### WHAT THE EXERCISE ASKS
Pull every line of the entries that has the word "mínimo".
━━ INPUT MATERIAL
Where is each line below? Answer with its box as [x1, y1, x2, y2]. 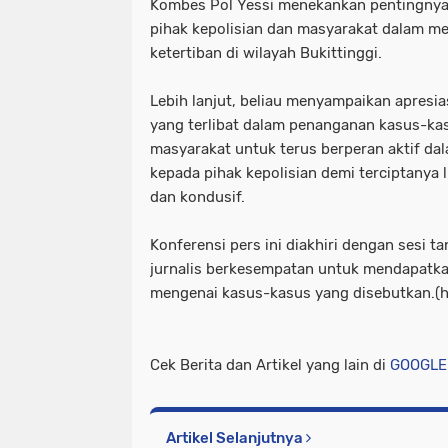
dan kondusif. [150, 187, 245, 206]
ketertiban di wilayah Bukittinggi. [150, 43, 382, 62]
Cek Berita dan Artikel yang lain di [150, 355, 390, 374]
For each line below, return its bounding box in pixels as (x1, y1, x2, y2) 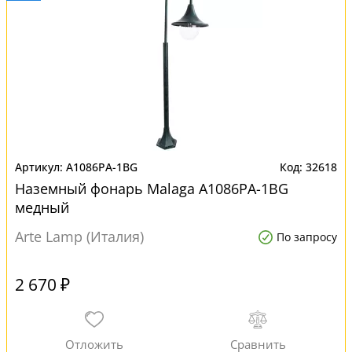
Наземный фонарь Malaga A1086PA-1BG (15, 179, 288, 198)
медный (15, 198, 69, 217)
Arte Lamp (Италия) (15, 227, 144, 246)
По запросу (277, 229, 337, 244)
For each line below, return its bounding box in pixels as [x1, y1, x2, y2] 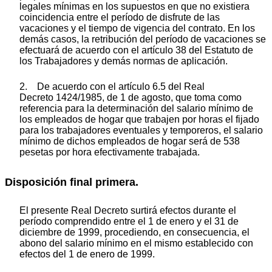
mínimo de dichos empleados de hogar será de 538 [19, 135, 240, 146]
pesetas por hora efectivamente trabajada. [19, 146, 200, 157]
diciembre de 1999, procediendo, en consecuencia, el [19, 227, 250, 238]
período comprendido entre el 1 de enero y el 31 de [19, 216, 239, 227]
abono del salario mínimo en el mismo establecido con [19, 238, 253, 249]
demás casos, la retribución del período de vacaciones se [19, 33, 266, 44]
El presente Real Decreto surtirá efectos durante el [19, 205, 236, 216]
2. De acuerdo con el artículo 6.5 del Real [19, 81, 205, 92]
━━━━
### RESULT BELOW
mínimo de dichos empleados de hogar será de 538 [19, 135, 240, 146]
abono del salario mínimo en el mismo establecido con [19, 238, 253, 249]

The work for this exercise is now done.